Hace 20 años que tenemos teléfonos móviles inteligentes que han permitido la eclosión de las redes sociales. Su penetración es tan intensa que ha cambiado nuestra forma de estar en el mundo. Nos mostramos inquietos si no tenemos el móvil y en cada acontecimiento sentimos la imperiosa necesidad de capturar el instante para guardarlo o compartirlo. Los expertos en neurociencia han observado que los dispositivos móviles alteran los mecanismos de la percepción. Como explica en sus libros el investigador Diego Redolar, de la UOC, estos dispositivos afectan no solo a la manera de procesar la información, sino también a la capacidad de atención, a la memoria a corto y largo plazo y al control cognitivo, además de alterar el sustrato nervioso del recuerdo. Nuestro cerebro procesa la información de manera que desecha todo lo que considera sobrante y da prioridad en la memoria a aquellas vivencias que son más significativas para nosotros. Las experiencias que nos causan placer tienen prioridad de almacenamiento y se guardan más tiempo, lo mismo que las experiencias negativas quedan selladas en el recuerdo y vuelven como traumas recurrentes.

Se supone que un concierto de Bob Dylan, como uno de Rosalía, es un acontecimiento memorable para sus fans. Pero como ahora tenemos en el móvil un sistema de memoria extendida, ya no basta con vivirlo y recordarlo, sino que hay que capturarlo y guardarlo en ese disco externo. Eso hace que estemos más pendientes de grabar que de vivir el concierto. La obsesión por capturar tapará el placer de vivir el momento y el concierto dejará menos huella en la memoria. Es probable que esa grabación se pierda en el espacio digital infinito sin abrirla siquiera mientras nuestra memoria sensitiva se va empobreciendo.

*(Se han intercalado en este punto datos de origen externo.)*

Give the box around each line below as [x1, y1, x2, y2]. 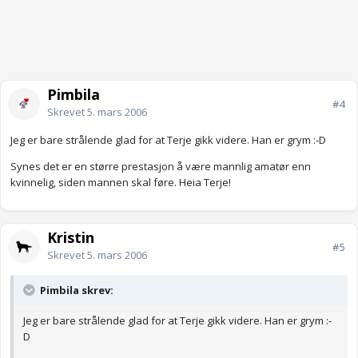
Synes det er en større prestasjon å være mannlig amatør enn [10, 159, 311, 174]
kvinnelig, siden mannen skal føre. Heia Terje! [10, 175, 231, 190]
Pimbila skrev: [38, 283, 113, 298]
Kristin [47, 228, 94, 248]
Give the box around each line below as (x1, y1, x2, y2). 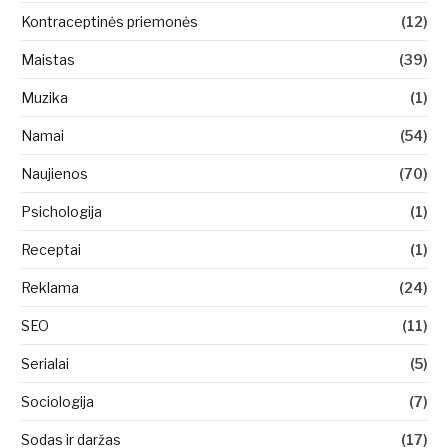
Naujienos (21, 165, 88, 183)
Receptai (21, 241, 81, 259)
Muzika (21, 89, 68, 107)
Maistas (21, 51, 75, 69)
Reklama (21, 279, 79, 297)
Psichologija (21, 203, 102, 221)
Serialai (21, 355, 69, 373)
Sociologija (21, 393, 94, 411)
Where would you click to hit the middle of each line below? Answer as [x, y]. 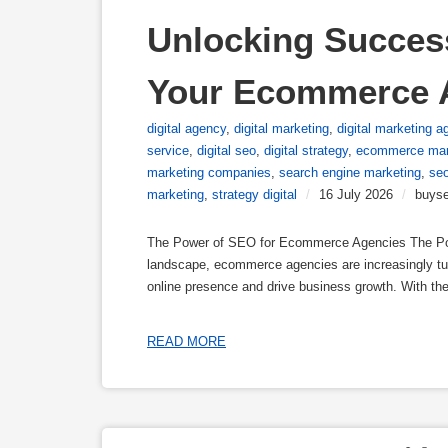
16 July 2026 [356, 194]
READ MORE [186, 341]
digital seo [226, 150]
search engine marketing [350, 172]
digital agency [186, 128]
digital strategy [306, 150]
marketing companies [209, 172]
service [168, 150]
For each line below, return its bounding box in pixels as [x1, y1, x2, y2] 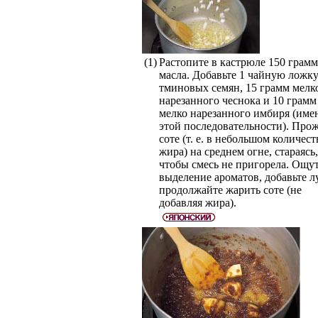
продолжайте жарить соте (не [158, 184, 302, 196]
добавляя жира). [158, 197, 236, 209]
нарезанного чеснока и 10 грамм [158, 94, 317, 106]
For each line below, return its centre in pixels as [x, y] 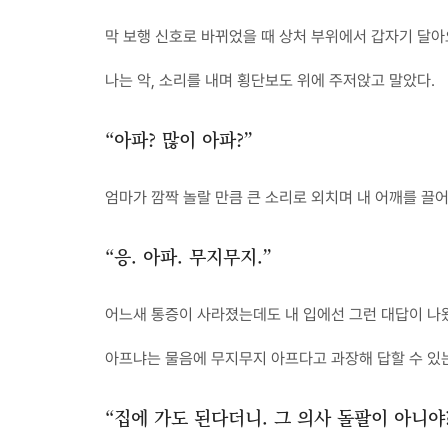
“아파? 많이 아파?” [179, 139]
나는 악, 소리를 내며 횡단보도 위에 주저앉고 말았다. [270, 80]
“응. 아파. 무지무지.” [188, 256]
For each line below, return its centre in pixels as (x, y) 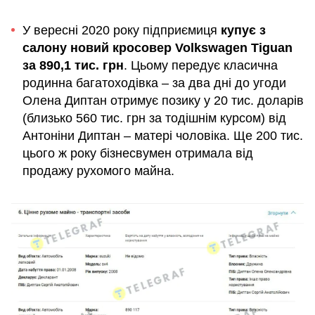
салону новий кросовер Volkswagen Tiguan (157, 47)
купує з (243, 30)
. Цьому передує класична (201, 65)
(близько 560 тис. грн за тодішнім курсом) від (154, 118)
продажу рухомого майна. (98, 171)
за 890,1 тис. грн (73, 65)
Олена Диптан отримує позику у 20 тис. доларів (163, 100)
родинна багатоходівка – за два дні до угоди (154, 83)
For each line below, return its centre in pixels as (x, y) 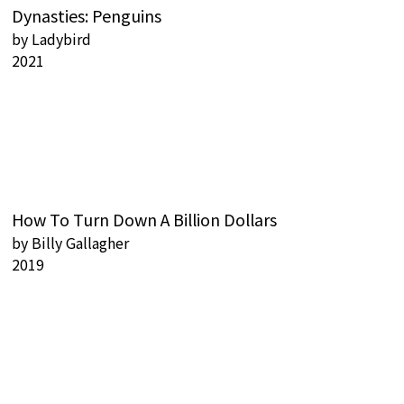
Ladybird (61, 39)
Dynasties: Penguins (87, 16)
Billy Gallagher (80, 243)
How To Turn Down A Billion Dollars (144, 220)
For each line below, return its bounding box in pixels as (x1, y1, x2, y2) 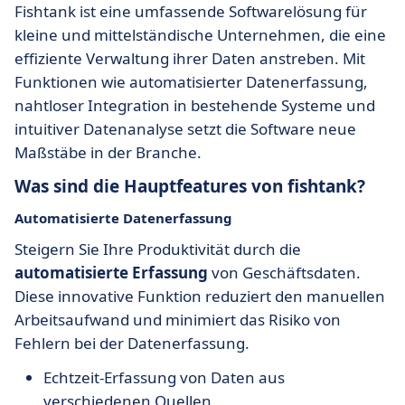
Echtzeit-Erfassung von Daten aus (43, 367, 285, 388)
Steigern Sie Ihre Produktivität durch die (14, 239, 301, 259)
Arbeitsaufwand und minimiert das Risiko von (14, 309, 341, 330)
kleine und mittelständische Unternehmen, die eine (14, 24, 386, 45)
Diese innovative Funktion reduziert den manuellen (14, 286, 385, 306)
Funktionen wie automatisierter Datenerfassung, (14, 71, 368, 92)
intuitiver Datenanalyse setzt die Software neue (14, 118, 356, 139)
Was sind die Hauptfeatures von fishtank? (14, 174, 365, 198)
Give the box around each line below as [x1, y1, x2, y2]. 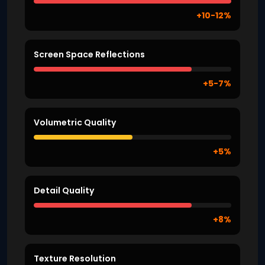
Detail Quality [34, 184, 94, 196]
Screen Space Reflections [34, 48, 145, 60]
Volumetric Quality [34, 116, 116, 128]
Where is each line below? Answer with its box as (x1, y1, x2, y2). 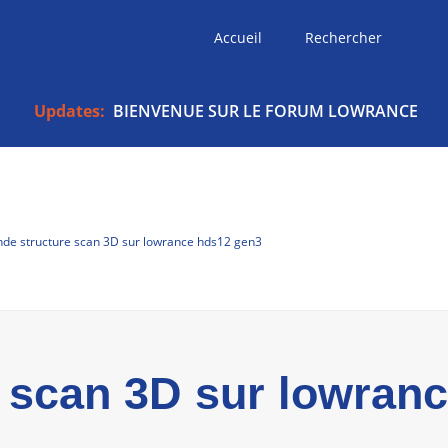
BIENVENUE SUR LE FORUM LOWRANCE (113, 99, 418, 122)
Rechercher (304, 27, 382, 47)
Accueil (213, 27, 262, 47)
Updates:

Bob Dylan prefiere móviles en silencio para preservar la comunicación íntima de su música y sus letras. Rosalía prefiere que haya muchos móviles porque ha hecho de las redes sociales un mecanismo de contagio que contribuye a su éxito. Cuanto más graben y más compartan las imágenes sus fans, mejor para ella. Pero, ¿por qué tenemos tanta necesidad de grabar y compartir aquello que estamos viviendo? Si la necesidad nos domina, es que estamos entrando en una conducta adictiva. Significa que el uso del móvil está impactando sobre los mecanismos cerebrales de la recompensa de una forma muy parecida a como lo hacen otras sustancias adictivas como las drogas, el juego o el chocolate.

Recientes estudios han alertado además sobre el impacto que tiene en los adolescentes el imperativo de la felicidad que transmiten ciertas redes sociales. Sus usuarios se esfuerzan en mostrar lo intensas, interesantes y divertidas que son sus vidas, lo que fomenta un estado de constante comparación. En Tik-Tok hay en realidad más euforia impostada que verdadera diversión, pero las redes dan a los jóvenes la oportunidad de modular una identidad pública y trabajo tienen después para alimentar la imagen de sí mismos que han construido. Quienes no son felices o tienen problemas de relación reciben ese bombardeo como una ratificación de su estado de desgracia y pasan de la envidia a la autoflagelación. En este ecosistema, es fácil caer en el síndrome bautizado como Fear of missing out (FOMO), el miedo a perderse algo, que es una aprensión constante a que otros puedan tener experiencias gratificantes de las que podemos quedar ausentes. Genera en quien lo sufre un estado de hipervigilancia y agitación que hace que esté permanentemente pendiente de lo que ocurre en las redes sociales y se siente excluido si no logra el mismo nivel de proyección y aceptación. Los algoritmos de alerta de las propias redes sociales envían notificaciones en tiempo real, de manera que esa intromisión distrae e incapacita cada vez más para vivir de forma placentera las propias experiencias.